## Stored data
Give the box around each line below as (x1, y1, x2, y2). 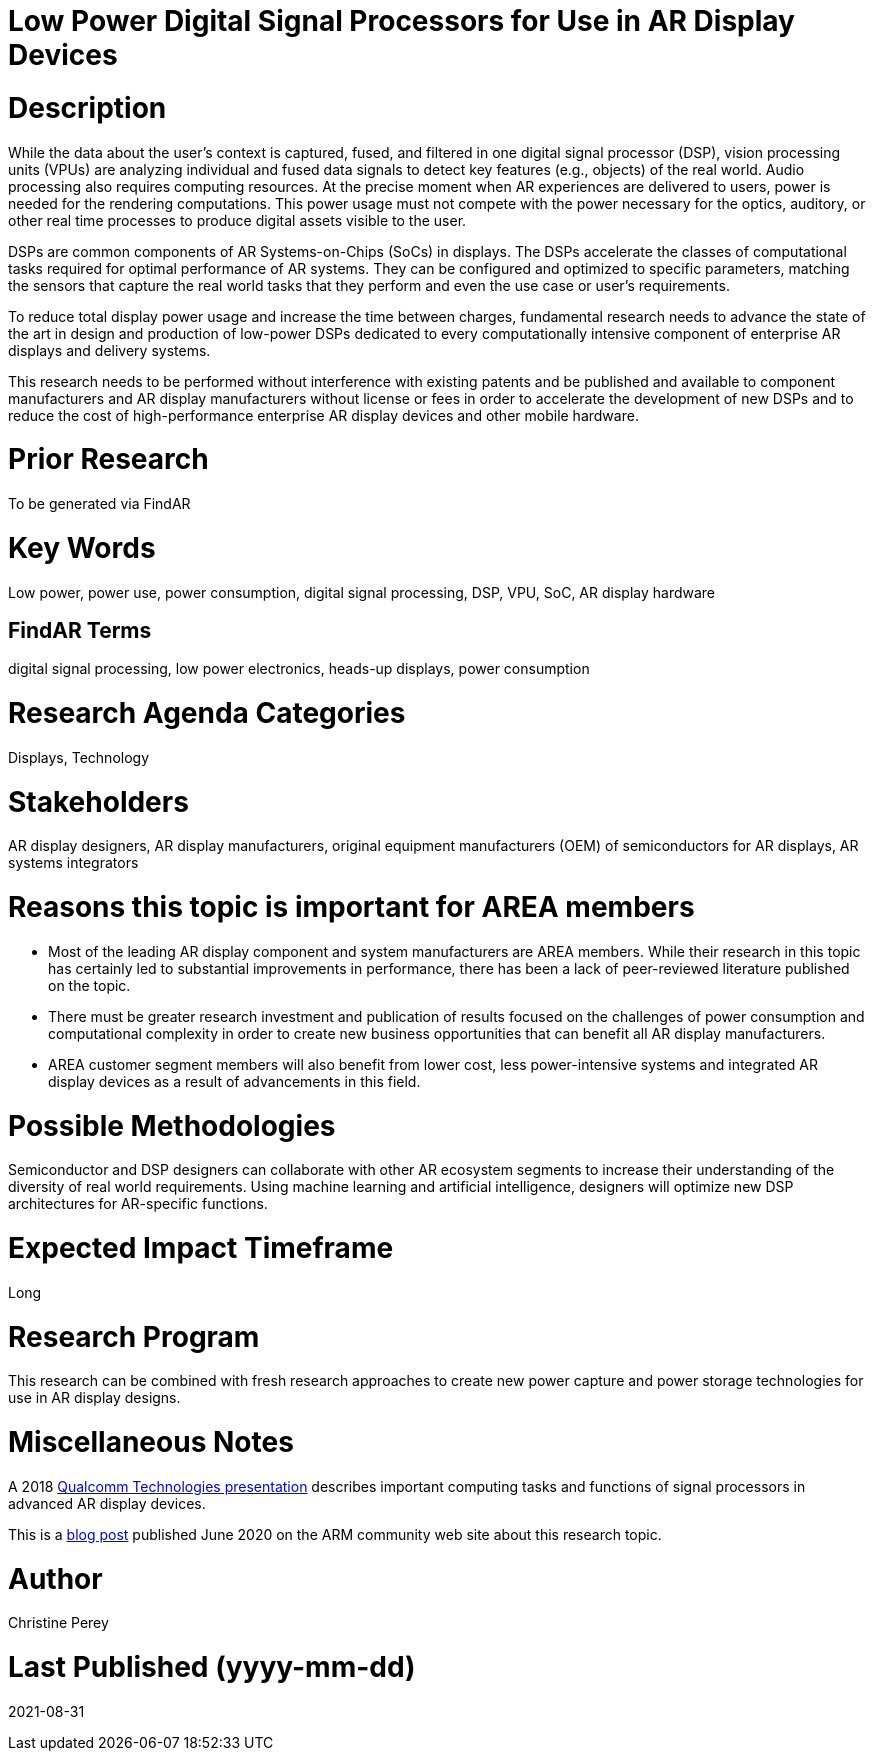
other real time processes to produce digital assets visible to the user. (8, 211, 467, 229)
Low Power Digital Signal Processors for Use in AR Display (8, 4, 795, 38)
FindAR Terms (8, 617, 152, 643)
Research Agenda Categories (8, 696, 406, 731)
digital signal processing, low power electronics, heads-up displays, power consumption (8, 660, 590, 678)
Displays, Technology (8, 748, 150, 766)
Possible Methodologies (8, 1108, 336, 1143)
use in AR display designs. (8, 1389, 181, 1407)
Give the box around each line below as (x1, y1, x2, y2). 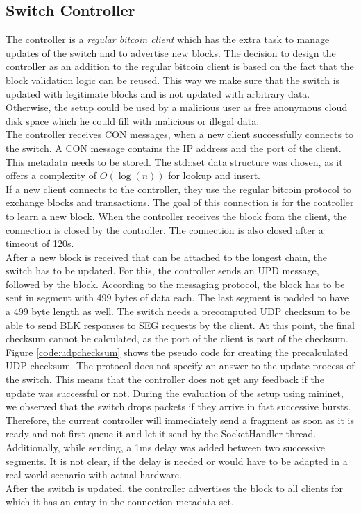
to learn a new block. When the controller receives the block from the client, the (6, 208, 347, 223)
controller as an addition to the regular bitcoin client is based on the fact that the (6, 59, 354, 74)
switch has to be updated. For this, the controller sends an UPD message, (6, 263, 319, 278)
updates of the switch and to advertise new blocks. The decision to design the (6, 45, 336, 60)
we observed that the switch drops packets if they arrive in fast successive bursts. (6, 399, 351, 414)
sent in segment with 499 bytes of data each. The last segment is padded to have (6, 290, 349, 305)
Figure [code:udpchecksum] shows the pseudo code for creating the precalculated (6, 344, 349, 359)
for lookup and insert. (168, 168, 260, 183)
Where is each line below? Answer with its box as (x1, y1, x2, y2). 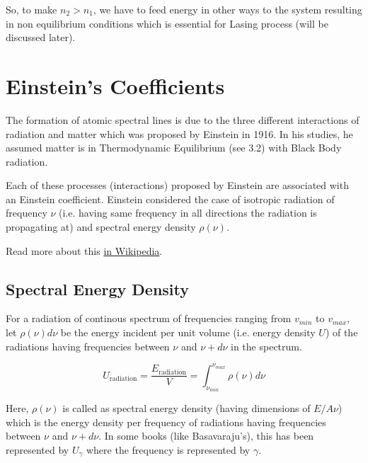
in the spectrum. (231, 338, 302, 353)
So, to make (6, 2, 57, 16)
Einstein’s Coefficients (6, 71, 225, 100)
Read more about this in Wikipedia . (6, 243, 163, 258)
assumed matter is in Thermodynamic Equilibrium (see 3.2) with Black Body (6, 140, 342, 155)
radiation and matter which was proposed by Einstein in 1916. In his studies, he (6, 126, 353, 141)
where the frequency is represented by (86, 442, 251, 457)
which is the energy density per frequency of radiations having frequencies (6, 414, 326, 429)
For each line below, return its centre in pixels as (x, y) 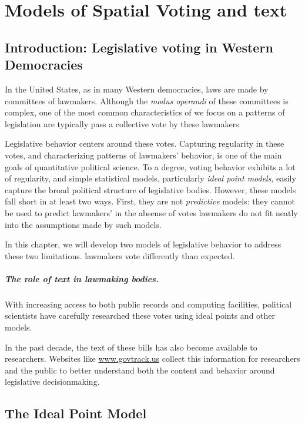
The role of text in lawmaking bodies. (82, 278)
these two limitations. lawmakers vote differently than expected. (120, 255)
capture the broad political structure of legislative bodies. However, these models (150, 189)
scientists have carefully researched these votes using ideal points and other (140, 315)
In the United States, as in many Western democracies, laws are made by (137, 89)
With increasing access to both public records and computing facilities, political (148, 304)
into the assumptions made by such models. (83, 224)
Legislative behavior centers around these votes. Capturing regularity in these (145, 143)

## Exercise aim
For this exercise, repeat exactly the lines of the data above from the one with "switch has to" down to the one with "Figure [code:udpchecksum] shows", both end lines included.

## Solution to this problem
switch has to be updated. For this, the controller sends an UPD message, (6, 263, 319, 278)
updates of the switch and to advertise new blocks. The decision to design the (6, 45, 336, 60)
we observed that the switch drops packets if they arrive in fast successive bursts. (6, 399, 351, 414)
sent in segment with 499 bytes of data each. The last segment is padded to have (6, 290, 349, 305)
Figure [code:udpchecksum] shows the pseudo code for creating the precalculated (6, 344, 349, 359)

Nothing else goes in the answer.